=== Section Start ===

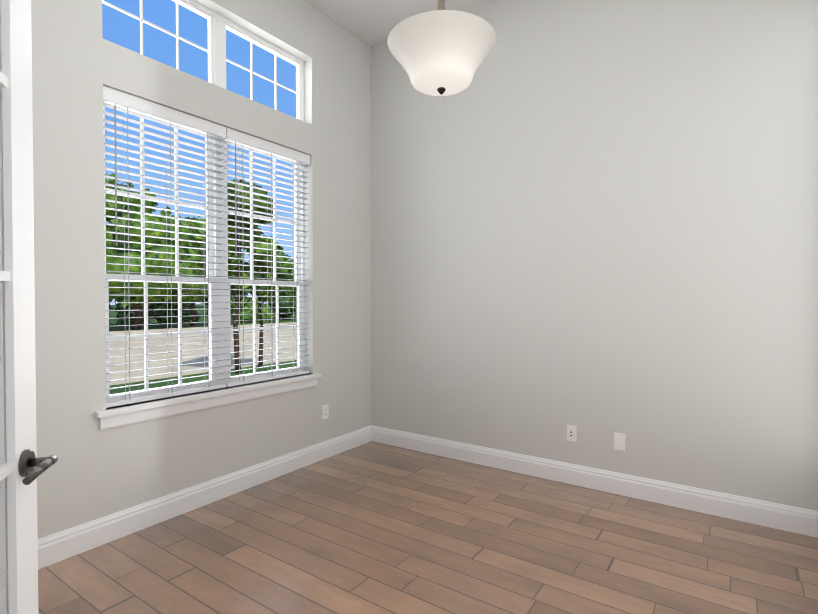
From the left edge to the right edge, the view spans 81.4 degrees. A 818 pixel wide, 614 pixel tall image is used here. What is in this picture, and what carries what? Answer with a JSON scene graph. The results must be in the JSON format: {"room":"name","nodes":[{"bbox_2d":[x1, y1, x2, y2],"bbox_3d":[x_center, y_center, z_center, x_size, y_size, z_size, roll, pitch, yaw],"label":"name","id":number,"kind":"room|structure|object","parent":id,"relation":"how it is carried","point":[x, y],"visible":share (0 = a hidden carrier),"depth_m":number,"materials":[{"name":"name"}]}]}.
{"room":"empty room","nodes":[
{"label":"empty room","id":0,"kind":"room"},
{"bbox_2d":[31,0,370,538],"bbox_3d":[-1.909,-0.548,2.324,0.160,3.660,5.560,1,1,35],"label":"wall","id":1,"kind":"structure","parent":0,"point":[93,472],"depth_m":2.87,"materials":[{"name":"white paint"}]},
{"bbox_2d":[102,0,303,120],"bbox_3d":[-1.310,-1.717,3.247,0.058,0.530,1.530,1,1,35],"label":"window","id":2,"kind":"structure","parent":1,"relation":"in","point":[218,25],"depth_m":3.24,"materials":[{"name":"white plastic"}]},
{"bbox_2d":[38,425,371,569],"bbox_3d":[-1.359,1.201,2.991,0.017,0.142,3.560,1,1,35],"label":"baseboard","id":3,"kind":"structure","parent":1,"relation":"attached to","point":[66,544],"depth_m":2.91,"materials":[{"name":"white paint"}]},
{"bbox_2d":[95,106,321,430],"bbox_3d":[-1.254,-0.280,3.231,0.192,1.863,1.640,1,1,35],"label":"window","id":4,"kind":"structure","parent":1,"relation":"in","point":[222,314],"depth_m":3.22,"materials":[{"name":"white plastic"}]},
{"bbox_2d":[103,86,225,407],"bbox_3d":[-1.462,-0.327,2.910,0.070,1.753,0.755,1,1,35],"label":"window blind","id":5,"kind":"object","parent":4,"relation":"attached to","point":[117,100],"visible":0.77,"depth_m":2.86,"materials":[{"name":"grey plastic"}]},
{"bbox_2d":[222,128,309,386],"bbox_3d":[-1.029,-0.337,3.538,0.070,1.753,0.755,1,1,35],"label":"window blind","id":6,"kind":"object","parent":4,"relation":"attached to","point":[235,138],"visible":0.94,"depth_m":3.50,"materials":[{"name":"grey plastic"}]},
{"bbox_2d":[322,404,328,419],"bbox_3d":[-0.694,0.873,3.958,0.008,0.114,0.070,1,1,35],"label":"outlet","id":7,"kind":"object","parent":1,"relation":"attached to","point":[325,411],"visible":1,"depth_m":3.95,"materials":[{"name":"white plastic"}]},
{"bbox_2d":[303,0,489,46],"bbox_3d":[-0.468,-2.437,1.301,3.660,0.150,5.560,1,1,35],"label":"ceiling","id":8,"kind":"structure","parent":0,"point":[370,23],"depth_m":3.87,"materials":[{"name":"white paint"}]},
{"bbox_2d":[387,0,495,95],"bbox_3d":[0.133,-1.623,1.946,0.444,1.499,0.444,1,1,35],"label":"pendant light","id":9,"kind":"object","parent":8,"relation":"hanging from","point":[441,51],"visible":1,"depth_m":1.83,"materials":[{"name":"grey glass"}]},
{"bbox_2d":[38,441,817,613],"bbox_3d":[-0.468,1.357,1.359,3.660,0.120,5.560,1,1,35],"label":"floor","id":10,"kind":"structure","parent":0,"point":[371,527],"depth_m":2.46,"materials":[{"name":"brown wood"}]},
{"bbox_2d":[371,0,817,510],"bbox_3d":[1.065,-0.566,3.552,3.340,3.660,0.160,1,1,35],"label":"wall","id":11,"kind":"structure","parent":0,"point":[595,222],"depth_m":3.23,"materials":[{"name":"white paint"}]},
{"bbox_2d":[566,425,576,441],"bbox_3d":[1.162,0.906,3.405,0.070,0.114,0.009,1,1,35],"label":"outlet","id":12,"kind":"object","parent":11,"relation":"attached to","point":[571,431],"visible":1,"depth_m":3.40,"materials":[{"name":"white plastic"}]},
{"bbox_2d":[371,425,817,537],"bbox_3d":[1.014,1.194,3.506,3.306,0.142,0.017,1,1,35],"label":"baseboard","id":13,"kind":"structure","parent":11,"relation":"attached to","point":[798,520],"depth_m":3.20,"materials":[{"name":"white paint"}]},
{"bbox_2d":[614,432,624,450],"bbox_3d":[1.427,0.912,3.222,0.070,0.114,0.010,1,1,35],"label":"wall plate","id":14,"kind":"object","parent":11,"relation":"attached to","point":[619,441],"visible":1,"depth_m":3.22,"materials":[{"name":"white plastic"}]},
{"bbox_3d":[-0.231,0.052,0.042,1.398,2.530,0.015,1,1,35],"label":"door frame","id":15,"kind":"structure","parent":0,"visible":0},
{"bbox_2d":[0,0,57,613],"bbox_3d":[-0.817,0.083,0.805,0.169,2.436,0.766,0,1,-19],"label":"french door","id":16,"kind":"structure","parent":15,"relation":"attached to","point":[23,467],"depth_m":1.09,"materials":[{"name":"white paint"}]},
{"label":"outside","id":17,"kind":"structure","parent":0,"visible":0},
{"bbox_2d":[109,304,296,393],"bbox_3d":[-32.167,1.063,46.404,220.000,0.200,280.000,1,1,35],"label":"lawn","id":18,"kind":"structure","parent":17,"point":[112,322],"depth_m":12.26,"materials":[{"name":"green plant"}]},
{"bbox_2d":[115,300,159,326],"bbox_3d":[-17.203,0.045,30.053,3.417,2.934,3.390,1,1,35],"label":"bush","id":19,"kind":"object","parent":18,"relation":"on","point":[123,316],"depth_m":28.82,"materials":[{"name":"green plant"}]},
{"bbox_2d":[105,173,206,329],"bbox_3d":[-14.992,-3.031,26.757,6.744,8.639,7.047,1,1,35],"label":"tree","id":20,"kind":"object","parent":18,"relation":"on","point":[137,323],"depth_m":25.12,"materials":[{"name":"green plant"}]},
{"bbox_2d":[153,299,200,323],"bbox_3d":[-16.772,0.356,34.126,2.803,2.783,3.646,1,1,35],"label":"bush","id":21,"kind":"object","parent":18,"relation":"on","point":[161,318],"depth_m":33.33,"materials":[{"name":"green plant"}]},
{"bbox_2d":[160,216,244,325],"bbox_3d":[-13.431,-2.312,30.636,4.955,7.078,5.398,1,1,35],"label":"tree","id":22,"kind":"object","parent":18,"relation":"on","point":[199,291],"depth_m":29.70,"materials":[{"name":"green plant"}]},
{"bbox_2d":[109,322,296,385],"bbox_3d":[-3.850,1.250,26.872,16.800,0.020,280.000,1,1,35],"label":"road","id":23,"kind":"structure","parent":18,"relation":"on","point":[153,341],"depth_m":15.16,"materials":[{"name":"concrete"}]},
{"bbox_2d":[199,277,236,314],"bbox_3d":[-21.601,-3.282,51.158,6.356,8.436,7.576,1,1,35],"label":"tree","id":24,"kind":"object","parent":18,"relation":"on","point":[231,296],"depth_m":50.74,"materials":[{"name":"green plant"}]},
{"bbox_2d":[190,179,283,373],"bbox_3d":[-3.843,-0.681,10.681,2.021,4.388,1.678,1,1,35],"label":"tree","id":25,"kind":"object","parent":18,"relation":"on","point":[249,288],"depth_m":10.51,"materials":[{"name":"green plant"}]},
{"bbox_2d":[230,295,275,322],"bbox_3d":[-12.083,0.405,35.846,4.026,3.047,3.244,1,1,35],"label":"bush","id":26,"kind":"object","parent":18,"relation":"on","point":[248,306],"depth_m":35.04,"materials":[{"name":"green plant"}]},
{"bbox_2d":[228,210,282,366],"bbox_3d":[-3.764,-0.551,11.466,1.342,4.095,1.313,1,1,35],"label":"tree","id":27,"kind":"object","parent":18,"relation":"on","point":[257,269],"depth_m":11.48,"materials":[{"name":"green plant"}]},
{"bbox_2d":[248,253,294,309],"bbox_3d":[-17.219,-3.391,61.602,6.776,8.339,7.228,1,1,35],"label":"tree","id":28,"kind":"object","parent":18,"relation":"on","point":[282,270],"depth_m":60.48,"materials":[{"name":"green plant"}]},
{"bbox_2d":[268,291,295,319],"bbox_3d":[-10.145,0.259,39.280,3.376,3.212,3.813,1,1,35],"label":"bush","id":29,"kind":"object","parent":18,"relation":"on","point":[288,302],"depth_m":38.35,"materials":[{"name":"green plant"}]},
{"bbox_2d":[288,264,295,295],"bbox_3d":[-29.235,-5.679,122.125,13.436,11.108,11.405,1,1,35],"label":"tree","id":30,"kind":"object","parent":18,"relation":"on","point":[294,290],"depth_m":120.09,"materials":[{"name":"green plant"}]}
]}

=== Section End ===

● AIM OF THE EXERCISE
Your answer must consist of every line from the listing that holds the string "room".

● COMPLETED EXERCISE
From the left edge to the right edge, the view spans 81.4 degrees. A 818 pixel wide, 614 pixel tall image is used here. What is in this picture, and what carries what? Answer with a JSON scene graph. The results must be in the JSON format: {"room":"name","nodes":[{"bbox_2d":[x1, y1, x2, y2],"bbox_3d":[x_center, y_center, z_center, x_size, y_size, z_size, roll, pitch, yaw],"label":"name","id":number,"kind":"room|structure|object","parent":id,"relation":"how it is carried","point":[x, y],"visible":share (0 = a hidden carrier),"depth_m":number,"materials":[{"name":"name"}]}]}.
{"room":"empty room","nodes":[
{"label":"empty room","id":0,"kind":"room"},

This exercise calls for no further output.